* **TRY IT**: Print, from the listing below, the lines starting at the line containing "Marius van Dokkum (127, 44)" and ending at the line containing "Art Circle Keimpe (330, 426)", exactly as they stand, and print nothing else.

* **EXTRACTED INFORMATION**:
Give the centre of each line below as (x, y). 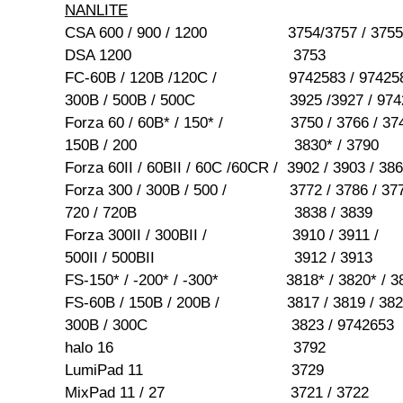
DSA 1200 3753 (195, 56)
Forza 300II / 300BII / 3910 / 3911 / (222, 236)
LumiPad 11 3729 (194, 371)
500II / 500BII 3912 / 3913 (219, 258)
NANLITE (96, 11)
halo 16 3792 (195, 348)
--
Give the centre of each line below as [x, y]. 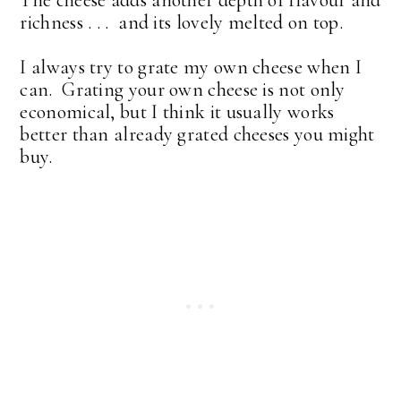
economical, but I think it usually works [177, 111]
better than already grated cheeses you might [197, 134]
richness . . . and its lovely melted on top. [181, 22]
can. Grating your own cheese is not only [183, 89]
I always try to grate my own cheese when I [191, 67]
* * *
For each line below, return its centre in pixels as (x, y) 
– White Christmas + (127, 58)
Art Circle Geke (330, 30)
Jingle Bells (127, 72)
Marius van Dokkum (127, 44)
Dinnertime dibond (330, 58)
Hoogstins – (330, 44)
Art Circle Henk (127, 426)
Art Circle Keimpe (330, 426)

* **RESULT OF THIS EXERCISE**:
Marius van Dokkum (127, 44)
Dinnertime dibond (330, 58)
Hoogstins – (330, 44)
Art Circle Henk (127, 426)
Art Circle Keimpe (330, 426)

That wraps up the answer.